(Data items)
※
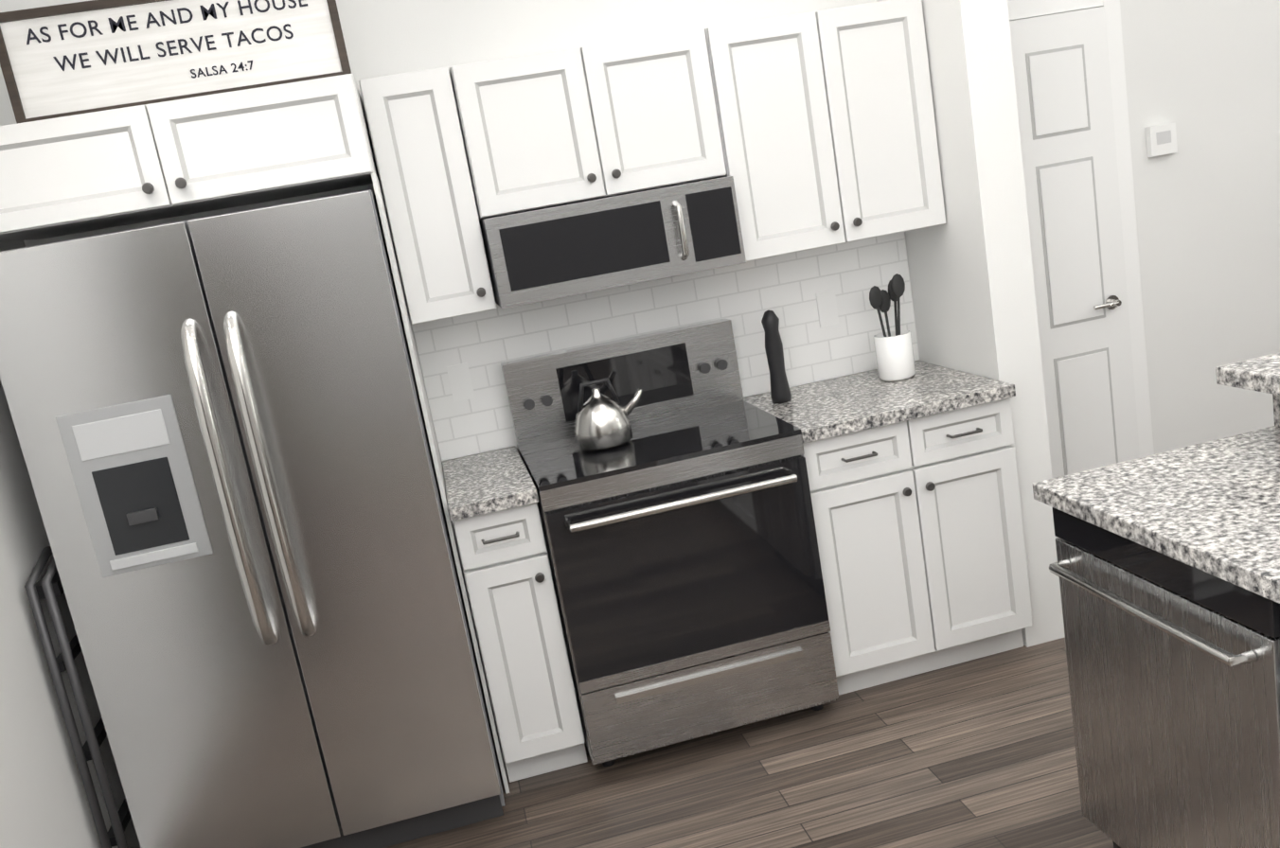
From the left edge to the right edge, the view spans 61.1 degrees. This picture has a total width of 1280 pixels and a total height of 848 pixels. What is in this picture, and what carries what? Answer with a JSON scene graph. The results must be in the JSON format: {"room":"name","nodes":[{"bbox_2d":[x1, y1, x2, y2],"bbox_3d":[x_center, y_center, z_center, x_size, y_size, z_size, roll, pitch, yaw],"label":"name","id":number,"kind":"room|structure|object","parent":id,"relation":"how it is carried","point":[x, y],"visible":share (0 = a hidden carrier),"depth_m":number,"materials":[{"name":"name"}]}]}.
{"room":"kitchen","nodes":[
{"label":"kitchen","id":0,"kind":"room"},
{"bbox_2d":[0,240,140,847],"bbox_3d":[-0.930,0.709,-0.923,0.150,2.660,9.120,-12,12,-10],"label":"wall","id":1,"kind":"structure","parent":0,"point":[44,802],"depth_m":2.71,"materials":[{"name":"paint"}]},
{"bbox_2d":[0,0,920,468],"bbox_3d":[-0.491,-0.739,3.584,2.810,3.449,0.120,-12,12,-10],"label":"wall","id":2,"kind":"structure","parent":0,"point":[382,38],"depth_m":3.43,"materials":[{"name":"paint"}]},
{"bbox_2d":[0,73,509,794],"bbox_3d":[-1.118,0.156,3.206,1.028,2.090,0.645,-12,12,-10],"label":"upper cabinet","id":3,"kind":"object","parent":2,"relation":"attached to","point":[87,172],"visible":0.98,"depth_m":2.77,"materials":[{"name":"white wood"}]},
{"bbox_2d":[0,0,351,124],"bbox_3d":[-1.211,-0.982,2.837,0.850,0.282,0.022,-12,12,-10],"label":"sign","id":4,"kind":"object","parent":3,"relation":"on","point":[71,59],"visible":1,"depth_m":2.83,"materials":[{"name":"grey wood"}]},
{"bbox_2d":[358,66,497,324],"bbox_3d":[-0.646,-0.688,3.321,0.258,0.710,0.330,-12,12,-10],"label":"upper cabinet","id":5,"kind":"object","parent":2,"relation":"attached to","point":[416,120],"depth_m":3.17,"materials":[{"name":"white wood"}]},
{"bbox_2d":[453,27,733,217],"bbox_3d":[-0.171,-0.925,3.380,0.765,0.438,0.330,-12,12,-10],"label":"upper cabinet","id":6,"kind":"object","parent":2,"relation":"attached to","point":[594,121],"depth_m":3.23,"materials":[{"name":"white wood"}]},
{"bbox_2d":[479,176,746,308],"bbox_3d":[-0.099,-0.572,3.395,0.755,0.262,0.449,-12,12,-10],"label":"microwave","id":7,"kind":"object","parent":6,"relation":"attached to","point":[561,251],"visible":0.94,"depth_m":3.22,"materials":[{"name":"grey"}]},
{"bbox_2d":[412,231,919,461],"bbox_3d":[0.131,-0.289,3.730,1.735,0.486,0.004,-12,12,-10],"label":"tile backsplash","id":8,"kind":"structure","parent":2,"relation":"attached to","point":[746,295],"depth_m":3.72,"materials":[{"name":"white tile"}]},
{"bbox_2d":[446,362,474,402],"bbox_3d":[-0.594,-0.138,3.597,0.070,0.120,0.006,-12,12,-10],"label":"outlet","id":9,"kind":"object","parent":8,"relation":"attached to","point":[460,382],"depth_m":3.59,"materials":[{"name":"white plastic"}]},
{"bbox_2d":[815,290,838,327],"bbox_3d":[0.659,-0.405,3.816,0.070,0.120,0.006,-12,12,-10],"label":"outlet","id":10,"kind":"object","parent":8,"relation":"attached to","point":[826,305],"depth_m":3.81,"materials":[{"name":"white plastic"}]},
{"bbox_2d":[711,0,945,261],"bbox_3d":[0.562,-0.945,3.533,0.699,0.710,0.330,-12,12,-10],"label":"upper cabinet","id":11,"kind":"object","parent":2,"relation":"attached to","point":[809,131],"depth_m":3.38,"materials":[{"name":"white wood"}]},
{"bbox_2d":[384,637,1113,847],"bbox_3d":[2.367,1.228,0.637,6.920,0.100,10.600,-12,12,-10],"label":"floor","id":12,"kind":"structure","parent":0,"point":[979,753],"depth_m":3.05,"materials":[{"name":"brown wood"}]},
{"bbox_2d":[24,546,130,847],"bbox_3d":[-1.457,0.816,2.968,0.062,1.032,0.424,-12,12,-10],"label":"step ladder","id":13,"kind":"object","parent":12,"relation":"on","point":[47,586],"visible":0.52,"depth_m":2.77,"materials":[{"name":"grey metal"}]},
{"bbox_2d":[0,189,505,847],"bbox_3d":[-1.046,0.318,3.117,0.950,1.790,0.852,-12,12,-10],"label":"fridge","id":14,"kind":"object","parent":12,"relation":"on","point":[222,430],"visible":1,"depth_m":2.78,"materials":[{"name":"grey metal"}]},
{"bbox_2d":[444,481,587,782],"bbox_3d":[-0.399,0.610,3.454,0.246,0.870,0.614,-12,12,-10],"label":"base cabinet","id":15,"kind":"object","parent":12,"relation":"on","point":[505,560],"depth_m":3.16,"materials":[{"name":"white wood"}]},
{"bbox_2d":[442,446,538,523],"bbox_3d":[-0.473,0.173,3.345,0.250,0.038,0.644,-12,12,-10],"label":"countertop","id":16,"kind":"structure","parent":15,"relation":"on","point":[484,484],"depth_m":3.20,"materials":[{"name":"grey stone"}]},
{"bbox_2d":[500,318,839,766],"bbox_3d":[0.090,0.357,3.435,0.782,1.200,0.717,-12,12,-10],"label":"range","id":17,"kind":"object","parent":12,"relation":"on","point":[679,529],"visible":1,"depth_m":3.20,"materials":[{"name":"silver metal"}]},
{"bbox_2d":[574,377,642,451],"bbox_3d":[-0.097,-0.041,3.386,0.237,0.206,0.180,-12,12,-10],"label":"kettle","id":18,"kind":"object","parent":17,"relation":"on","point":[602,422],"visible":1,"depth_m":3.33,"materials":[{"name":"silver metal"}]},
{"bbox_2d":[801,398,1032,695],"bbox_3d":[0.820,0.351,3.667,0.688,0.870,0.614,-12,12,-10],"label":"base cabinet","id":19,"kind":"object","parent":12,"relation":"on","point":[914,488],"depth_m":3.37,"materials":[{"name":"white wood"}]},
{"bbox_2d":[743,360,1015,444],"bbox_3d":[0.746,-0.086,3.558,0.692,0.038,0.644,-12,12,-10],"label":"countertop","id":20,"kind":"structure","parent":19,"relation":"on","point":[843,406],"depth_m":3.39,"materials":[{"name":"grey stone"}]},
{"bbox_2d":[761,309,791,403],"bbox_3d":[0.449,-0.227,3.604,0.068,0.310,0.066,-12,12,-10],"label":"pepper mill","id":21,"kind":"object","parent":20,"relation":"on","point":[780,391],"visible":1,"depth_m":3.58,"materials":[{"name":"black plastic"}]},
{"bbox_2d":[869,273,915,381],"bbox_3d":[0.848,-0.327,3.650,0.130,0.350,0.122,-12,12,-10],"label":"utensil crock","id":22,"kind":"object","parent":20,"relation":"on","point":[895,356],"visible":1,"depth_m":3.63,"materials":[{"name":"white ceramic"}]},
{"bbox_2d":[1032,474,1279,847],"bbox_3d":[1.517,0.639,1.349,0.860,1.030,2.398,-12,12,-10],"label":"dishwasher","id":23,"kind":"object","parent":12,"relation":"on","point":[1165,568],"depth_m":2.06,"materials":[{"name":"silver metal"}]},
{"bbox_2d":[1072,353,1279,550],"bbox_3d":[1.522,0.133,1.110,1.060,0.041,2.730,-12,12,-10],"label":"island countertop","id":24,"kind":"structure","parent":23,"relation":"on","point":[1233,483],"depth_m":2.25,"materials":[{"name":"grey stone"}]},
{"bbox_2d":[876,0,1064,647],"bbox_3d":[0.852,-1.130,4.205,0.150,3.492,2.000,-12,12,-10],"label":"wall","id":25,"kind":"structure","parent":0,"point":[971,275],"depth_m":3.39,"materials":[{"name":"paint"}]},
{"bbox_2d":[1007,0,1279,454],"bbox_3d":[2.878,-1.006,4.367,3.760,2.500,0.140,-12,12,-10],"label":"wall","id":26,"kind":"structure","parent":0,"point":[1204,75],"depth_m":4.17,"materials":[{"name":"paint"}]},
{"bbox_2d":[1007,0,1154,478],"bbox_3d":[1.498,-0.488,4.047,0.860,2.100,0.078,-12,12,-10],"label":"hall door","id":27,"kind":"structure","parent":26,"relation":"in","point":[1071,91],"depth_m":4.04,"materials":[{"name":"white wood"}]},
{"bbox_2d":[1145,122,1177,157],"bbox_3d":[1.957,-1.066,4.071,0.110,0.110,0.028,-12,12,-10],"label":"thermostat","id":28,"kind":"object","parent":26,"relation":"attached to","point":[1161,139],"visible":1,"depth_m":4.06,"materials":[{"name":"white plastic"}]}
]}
※
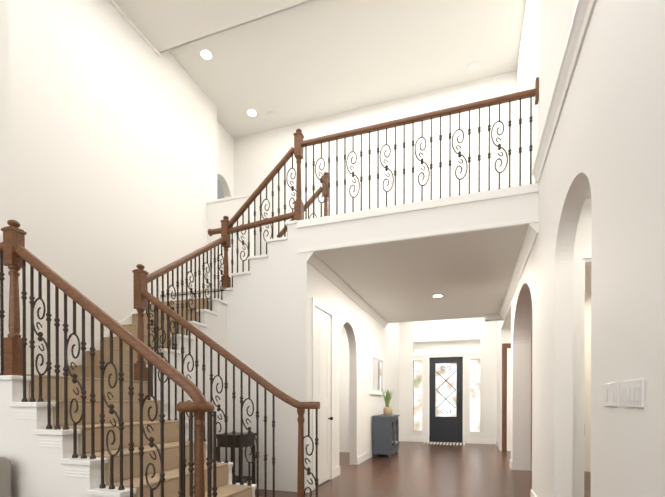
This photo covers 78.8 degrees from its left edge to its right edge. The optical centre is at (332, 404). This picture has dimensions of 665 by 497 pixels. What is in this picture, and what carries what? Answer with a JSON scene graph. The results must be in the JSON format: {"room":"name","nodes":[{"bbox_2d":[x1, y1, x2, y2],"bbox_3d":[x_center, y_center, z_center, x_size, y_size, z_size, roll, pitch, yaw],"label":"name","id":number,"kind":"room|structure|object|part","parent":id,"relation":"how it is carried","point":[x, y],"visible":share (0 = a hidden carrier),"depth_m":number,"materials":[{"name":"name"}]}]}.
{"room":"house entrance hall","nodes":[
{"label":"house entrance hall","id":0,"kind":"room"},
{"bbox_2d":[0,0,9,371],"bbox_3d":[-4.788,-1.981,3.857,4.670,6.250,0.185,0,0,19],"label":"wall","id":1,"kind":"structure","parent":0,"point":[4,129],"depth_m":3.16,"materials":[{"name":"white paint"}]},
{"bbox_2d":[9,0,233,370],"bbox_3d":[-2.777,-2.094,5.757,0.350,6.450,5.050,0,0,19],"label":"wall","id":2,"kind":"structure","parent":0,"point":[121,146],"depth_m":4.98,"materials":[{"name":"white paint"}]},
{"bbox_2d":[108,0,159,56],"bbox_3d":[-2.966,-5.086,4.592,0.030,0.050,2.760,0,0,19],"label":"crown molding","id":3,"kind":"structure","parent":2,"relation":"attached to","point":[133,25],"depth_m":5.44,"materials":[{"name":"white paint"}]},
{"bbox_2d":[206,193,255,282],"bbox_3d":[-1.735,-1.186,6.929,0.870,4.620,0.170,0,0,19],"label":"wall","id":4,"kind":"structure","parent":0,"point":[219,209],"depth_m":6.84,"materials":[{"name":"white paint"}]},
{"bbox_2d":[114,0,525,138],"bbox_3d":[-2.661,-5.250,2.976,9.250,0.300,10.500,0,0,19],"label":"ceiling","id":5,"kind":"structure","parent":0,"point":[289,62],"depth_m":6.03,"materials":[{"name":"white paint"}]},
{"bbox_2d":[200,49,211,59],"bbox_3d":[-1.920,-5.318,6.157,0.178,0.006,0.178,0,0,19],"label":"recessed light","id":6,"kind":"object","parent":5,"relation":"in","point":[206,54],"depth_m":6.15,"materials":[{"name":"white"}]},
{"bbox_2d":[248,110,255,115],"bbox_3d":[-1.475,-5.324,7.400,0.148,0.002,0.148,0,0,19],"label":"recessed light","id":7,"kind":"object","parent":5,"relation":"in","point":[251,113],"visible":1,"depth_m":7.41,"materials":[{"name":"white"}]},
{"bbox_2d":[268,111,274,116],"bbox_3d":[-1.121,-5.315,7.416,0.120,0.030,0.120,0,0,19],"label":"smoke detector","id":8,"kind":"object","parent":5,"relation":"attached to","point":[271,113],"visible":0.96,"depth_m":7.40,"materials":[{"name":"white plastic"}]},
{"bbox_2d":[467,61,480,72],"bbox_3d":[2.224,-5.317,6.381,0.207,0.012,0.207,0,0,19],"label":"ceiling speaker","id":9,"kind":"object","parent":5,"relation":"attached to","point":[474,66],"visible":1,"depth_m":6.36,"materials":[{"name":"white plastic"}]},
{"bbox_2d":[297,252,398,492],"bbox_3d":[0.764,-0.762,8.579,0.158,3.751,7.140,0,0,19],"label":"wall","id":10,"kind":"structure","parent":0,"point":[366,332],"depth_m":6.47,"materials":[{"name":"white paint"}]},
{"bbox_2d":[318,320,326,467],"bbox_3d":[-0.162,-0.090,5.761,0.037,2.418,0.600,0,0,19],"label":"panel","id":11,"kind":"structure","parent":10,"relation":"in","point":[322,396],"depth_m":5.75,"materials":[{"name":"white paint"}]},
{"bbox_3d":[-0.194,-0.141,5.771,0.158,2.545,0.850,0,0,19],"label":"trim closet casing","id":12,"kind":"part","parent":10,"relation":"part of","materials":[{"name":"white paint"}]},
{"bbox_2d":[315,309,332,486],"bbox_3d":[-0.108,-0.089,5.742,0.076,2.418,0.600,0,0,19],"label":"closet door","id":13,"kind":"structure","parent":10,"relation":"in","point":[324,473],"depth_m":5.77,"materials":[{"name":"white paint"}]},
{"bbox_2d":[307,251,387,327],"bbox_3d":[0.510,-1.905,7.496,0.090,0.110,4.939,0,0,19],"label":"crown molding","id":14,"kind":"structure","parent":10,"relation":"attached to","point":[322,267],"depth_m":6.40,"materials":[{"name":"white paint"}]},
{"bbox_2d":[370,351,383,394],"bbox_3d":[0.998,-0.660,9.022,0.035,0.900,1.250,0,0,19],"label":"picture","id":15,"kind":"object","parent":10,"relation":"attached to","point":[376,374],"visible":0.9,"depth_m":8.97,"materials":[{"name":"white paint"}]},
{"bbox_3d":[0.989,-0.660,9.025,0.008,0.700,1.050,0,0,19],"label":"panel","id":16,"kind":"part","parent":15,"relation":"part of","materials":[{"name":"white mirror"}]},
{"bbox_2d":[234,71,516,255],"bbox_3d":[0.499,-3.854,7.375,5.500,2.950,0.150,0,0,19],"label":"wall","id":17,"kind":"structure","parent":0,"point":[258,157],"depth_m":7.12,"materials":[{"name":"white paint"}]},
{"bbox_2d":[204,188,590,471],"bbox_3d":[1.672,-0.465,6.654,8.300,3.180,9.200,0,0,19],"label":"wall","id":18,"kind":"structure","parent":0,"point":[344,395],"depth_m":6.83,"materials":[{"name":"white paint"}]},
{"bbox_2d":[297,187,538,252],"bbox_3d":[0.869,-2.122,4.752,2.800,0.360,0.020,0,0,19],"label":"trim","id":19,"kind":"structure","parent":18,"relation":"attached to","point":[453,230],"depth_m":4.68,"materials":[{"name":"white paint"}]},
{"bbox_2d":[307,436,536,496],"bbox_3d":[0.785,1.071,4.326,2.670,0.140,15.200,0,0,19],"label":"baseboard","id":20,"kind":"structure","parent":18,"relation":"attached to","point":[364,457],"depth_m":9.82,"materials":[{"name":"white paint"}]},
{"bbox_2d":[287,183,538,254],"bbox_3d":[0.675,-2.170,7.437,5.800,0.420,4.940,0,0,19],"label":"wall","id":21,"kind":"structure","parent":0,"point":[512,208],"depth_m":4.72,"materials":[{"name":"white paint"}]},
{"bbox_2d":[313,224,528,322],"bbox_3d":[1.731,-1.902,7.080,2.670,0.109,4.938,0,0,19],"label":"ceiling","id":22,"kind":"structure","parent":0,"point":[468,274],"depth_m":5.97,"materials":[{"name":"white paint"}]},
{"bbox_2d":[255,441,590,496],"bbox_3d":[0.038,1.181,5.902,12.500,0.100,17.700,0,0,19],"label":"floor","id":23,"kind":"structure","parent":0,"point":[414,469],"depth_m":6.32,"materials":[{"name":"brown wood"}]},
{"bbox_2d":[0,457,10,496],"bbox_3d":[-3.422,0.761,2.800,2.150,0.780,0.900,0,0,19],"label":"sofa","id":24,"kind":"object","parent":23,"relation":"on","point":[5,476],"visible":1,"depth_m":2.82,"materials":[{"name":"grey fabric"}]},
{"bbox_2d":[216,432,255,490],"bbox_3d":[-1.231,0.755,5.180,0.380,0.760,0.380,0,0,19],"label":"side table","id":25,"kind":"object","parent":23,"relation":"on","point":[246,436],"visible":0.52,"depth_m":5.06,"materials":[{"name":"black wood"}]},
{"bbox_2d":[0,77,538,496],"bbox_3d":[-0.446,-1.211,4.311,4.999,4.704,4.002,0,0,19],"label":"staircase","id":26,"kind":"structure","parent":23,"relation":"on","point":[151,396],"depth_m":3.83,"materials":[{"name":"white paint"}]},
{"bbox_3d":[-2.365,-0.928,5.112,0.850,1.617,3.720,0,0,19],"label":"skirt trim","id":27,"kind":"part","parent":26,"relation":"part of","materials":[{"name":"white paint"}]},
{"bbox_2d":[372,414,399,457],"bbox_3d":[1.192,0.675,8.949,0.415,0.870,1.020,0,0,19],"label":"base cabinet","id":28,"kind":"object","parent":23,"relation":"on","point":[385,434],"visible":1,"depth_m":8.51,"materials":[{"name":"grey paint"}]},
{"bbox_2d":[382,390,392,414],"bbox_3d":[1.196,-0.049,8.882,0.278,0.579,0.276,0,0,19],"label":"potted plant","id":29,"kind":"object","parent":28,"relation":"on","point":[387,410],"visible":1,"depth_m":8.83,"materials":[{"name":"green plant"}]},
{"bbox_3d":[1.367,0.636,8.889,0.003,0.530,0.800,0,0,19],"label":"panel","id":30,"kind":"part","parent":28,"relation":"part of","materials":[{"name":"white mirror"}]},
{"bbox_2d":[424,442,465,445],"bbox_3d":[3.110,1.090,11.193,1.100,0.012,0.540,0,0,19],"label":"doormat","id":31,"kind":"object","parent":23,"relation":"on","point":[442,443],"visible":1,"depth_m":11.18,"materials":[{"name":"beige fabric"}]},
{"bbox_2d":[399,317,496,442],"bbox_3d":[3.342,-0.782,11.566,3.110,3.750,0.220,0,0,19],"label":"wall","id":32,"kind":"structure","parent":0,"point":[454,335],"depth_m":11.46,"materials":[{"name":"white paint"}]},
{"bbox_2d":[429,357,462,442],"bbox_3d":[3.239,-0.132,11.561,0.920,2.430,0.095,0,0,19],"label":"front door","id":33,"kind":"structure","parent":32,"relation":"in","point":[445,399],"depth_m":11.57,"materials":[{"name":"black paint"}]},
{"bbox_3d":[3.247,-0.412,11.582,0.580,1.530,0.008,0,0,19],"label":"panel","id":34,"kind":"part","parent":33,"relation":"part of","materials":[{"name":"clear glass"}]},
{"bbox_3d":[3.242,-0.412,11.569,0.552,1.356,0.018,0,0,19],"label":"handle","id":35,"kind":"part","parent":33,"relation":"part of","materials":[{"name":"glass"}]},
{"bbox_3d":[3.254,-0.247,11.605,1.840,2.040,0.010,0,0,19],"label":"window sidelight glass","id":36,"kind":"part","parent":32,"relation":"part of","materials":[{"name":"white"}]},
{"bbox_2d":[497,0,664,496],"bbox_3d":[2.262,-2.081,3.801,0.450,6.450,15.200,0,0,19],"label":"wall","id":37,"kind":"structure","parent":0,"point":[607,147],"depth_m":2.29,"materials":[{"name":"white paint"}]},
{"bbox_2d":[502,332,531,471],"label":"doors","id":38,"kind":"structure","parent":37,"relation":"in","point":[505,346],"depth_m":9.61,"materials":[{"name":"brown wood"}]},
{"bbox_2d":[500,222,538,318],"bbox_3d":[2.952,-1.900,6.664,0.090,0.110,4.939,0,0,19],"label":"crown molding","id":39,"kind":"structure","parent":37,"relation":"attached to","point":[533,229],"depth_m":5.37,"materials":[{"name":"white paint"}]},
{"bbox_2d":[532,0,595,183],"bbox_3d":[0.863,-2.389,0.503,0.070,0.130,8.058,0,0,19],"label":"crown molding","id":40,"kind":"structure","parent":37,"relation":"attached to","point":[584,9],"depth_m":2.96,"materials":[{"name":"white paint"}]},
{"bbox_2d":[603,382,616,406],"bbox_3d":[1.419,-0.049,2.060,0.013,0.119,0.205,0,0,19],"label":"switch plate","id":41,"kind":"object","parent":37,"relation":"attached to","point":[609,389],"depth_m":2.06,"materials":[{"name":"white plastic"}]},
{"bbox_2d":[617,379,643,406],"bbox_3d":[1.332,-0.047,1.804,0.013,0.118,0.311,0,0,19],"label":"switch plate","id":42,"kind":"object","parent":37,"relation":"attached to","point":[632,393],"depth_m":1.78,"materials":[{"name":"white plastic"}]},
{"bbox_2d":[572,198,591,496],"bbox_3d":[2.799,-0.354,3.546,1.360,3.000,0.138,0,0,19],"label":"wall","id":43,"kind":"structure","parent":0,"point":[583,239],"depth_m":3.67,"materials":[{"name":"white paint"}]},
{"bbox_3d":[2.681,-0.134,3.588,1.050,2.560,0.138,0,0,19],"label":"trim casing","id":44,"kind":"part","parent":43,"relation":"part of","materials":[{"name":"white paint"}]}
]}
※
Exercise directions -
Scan each line of the entries above for the word "stone" and report how many lines contain it, with nothing else.

Answer to the problem -
3